2. Active Protocols: These agreements do not keep track of new routes and these agreements help to find routes only when the original location needs to send data packets to the destination. At the time, the need to convey a message to the destination, the flood is used to initiate the route acquisition process. After reaching the destination, the reply message is returned to its original source. These types of protocols are used to deliver low load loading message, although they increase the delay of the route acquisition process. Other active protocols are the AODV (Ad hoc On-demand Distance Vector) route [14] and the AODV + PG route.

a. AODV: AOD route protocol was greatly improved by MANET (mobile ad networks). As an active protocol, these rules establish the way in which a node wishes to transfer a package. Uses old route routes, entry points for each destination, and tracking numbers for updated route information. AODV maintains routes (destination) while the source requires the transmission of information posted between nodes is active [15]. input node for other nodes in search destination. Packages of RREPs (Route Response) are sent to the RREQ source for unicast transmission. The complete route is created to store information in the middle of the route between the route in the route of the route table. It also uses error messages (RERR) to report after a failure to communicate. At this point, a new route acquisition cycle should begin. “Hello” messages are often used to find and monitor links to nearby nodes.

b. AODV + PG: AODV + PGB to reduce communication using Preferred Group Broadcast (PGB). It provides an endless route than AODV. Since these rules of law are the key to cutting off the high level of communication caused by the AODV route acquisition cycle, PGB receivers find that they belong to the anideal group and determine which node on the set wants to communicate. For node detection, RS (Received Signal) connection is used.

3. Hybrid Routing: As its name implies, a hybrid route is a combination of efficient and effective tracking systems. The protocol at this stage aims to reduce the time required to find the route between source and location. Two common examples of protocols in this category are Zone Routing Protocol (ZRP) and Zone-Based Heirarchical Link State (ZHLS).

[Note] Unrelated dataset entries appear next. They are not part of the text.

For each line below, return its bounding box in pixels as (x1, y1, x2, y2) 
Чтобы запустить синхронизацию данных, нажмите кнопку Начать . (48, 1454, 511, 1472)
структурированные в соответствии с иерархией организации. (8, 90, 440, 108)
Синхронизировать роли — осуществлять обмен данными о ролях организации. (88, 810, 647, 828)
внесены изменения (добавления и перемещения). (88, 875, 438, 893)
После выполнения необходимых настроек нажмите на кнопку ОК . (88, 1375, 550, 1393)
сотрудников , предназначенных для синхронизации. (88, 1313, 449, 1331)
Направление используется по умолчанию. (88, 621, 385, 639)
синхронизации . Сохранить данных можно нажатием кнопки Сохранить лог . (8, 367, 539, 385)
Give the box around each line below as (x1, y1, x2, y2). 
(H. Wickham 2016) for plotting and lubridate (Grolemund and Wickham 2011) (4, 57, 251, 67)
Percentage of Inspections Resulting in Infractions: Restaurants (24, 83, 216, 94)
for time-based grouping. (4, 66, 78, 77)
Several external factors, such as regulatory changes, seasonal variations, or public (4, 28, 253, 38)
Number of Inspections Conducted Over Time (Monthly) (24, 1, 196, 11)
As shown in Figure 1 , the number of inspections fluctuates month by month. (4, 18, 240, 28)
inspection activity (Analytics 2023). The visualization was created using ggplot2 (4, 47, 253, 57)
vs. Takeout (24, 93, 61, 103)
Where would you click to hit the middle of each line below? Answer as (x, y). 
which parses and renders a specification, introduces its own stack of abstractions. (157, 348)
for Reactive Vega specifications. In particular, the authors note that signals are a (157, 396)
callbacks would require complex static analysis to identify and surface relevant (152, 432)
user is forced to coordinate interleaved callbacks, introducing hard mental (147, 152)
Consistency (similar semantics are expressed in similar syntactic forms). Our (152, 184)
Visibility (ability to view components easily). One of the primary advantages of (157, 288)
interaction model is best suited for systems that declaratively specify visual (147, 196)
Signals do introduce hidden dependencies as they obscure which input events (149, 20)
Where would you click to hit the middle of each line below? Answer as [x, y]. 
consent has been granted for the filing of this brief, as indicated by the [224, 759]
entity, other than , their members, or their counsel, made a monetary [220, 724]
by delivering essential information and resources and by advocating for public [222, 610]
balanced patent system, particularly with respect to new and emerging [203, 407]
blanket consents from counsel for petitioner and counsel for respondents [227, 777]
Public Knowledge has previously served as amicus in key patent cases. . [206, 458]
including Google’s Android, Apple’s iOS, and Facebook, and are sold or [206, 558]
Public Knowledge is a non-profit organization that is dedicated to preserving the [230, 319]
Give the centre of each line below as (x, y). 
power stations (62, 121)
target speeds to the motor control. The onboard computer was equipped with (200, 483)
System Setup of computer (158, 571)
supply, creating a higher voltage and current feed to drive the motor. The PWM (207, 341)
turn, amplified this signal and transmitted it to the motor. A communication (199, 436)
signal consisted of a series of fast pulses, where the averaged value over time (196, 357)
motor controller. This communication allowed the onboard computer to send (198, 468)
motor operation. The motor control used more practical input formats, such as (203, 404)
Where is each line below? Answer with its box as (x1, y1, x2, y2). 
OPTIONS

a. ZRP: When communication between nearby nodes is required, ZRP uses an active node locale and an active node. If there is a need to establish local connections, IARP (Intra-zone routing protocol) is used. In another case [16], IERP is used when it is necessary to establish inter-site communication. Therefore, a functional route is used to provide routes locally or locally and the active route aims to find routes according to each need where it is necessary to obtain connectivity in other areas.

b. ZHLS: Another route protocol for this protocol class is ZHLS. To divide a network into unrelated regions, ZHLS uses node location information. In this protocol, each node is aware of its approximate location and its local network connections. Node information is transmitted within a location and information about local connections is distributed throughout the network. Ideally, a route can be created on the basis of location ID and location ID.

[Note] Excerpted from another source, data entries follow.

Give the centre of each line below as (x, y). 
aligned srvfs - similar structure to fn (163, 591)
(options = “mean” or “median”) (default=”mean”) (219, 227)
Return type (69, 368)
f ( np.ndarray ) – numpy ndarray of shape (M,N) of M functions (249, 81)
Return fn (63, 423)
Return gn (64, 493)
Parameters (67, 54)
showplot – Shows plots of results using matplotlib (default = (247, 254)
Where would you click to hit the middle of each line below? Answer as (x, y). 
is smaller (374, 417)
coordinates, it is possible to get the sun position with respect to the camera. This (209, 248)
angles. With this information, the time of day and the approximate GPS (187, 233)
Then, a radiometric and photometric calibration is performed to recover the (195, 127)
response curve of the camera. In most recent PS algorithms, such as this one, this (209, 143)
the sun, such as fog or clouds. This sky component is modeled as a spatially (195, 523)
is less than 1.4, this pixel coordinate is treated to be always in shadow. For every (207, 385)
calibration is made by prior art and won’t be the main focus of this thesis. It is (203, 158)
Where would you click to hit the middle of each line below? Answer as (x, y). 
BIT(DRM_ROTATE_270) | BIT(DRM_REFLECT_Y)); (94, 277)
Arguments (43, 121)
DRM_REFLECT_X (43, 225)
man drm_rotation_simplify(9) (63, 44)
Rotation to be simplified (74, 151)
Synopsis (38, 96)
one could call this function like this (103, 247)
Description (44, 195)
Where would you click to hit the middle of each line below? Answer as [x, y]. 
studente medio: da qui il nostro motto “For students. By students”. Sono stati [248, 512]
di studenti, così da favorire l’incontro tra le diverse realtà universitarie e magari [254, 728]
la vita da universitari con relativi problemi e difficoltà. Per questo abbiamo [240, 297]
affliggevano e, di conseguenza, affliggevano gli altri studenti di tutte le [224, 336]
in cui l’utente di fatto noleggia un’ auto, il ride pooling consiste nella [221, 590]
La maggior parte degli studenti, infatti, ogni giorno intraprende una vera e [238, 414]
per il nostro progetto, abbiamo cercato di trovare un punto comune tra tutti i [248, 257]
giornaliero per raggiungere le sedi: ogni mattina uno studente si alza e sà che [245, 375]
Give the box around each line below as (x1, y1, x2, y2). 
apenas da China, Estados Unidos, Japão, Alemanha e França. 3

C. Position Based Routing Protocols

Agreements of this type use the location or location of vehicles from a variety of sources, eg, maps, the Global Positioning System (GPS). Therefore, the source and destination are based on regional information for the nodes by sending and receiving messages. This category of protocols does not require information to be kept about topology, route preservation, and acquisition. Therefore, the main domains of the transferred packets are location and package transfer. Two typical examples of this class of agreements are the Greedy Perimeter Stateless Routing (GPSR) and the Reliability Improve Position-based Routing (RIPR) [17].

1. GPSR: GPSR is an active route protocol for wireless and mobile networks. This protocol uses local route considerations. GPSR uses two data transfer techniques: greedy forwarding and cycle transfer.

Figure 4. Stable greedy cycle (GPSR) operation. (a) an example of selfishness. b is the nearest neighbor of x in D. (b) In perimeter mode, node x is negative with respect to point D.

The first algorithm transfers the package to a nearby neighbor node, and this is applied automatically (see Figure 4a); The following method is preferred in cases where it is not possible to use greedy transfers (no node is closer than current; see Figure 4b). The perimeter mode allows GPSR to use the right legal concept to deliver pockets to pits where there is no neighbor nearby. This protocol makes a decision on the basis of the hop-by-hop principal, and does not require the establishment of a route from the full point.

2.  RIPR: RIPR is designed to provide a solution for multiple link failure. This protocol determines the speed and direction of vehicle movement. After that, a route table is maintained for each node that contains information about the location and speed of the neighbor. As a result, the nearest neighbor prefers the location of the source until the destination is located, according to information stored in its table [18]. Therefore, the method used to select the following hop node helps in the better selection of other intermediate nodes required for most hop as a location. This protocol also determines the speed of movement.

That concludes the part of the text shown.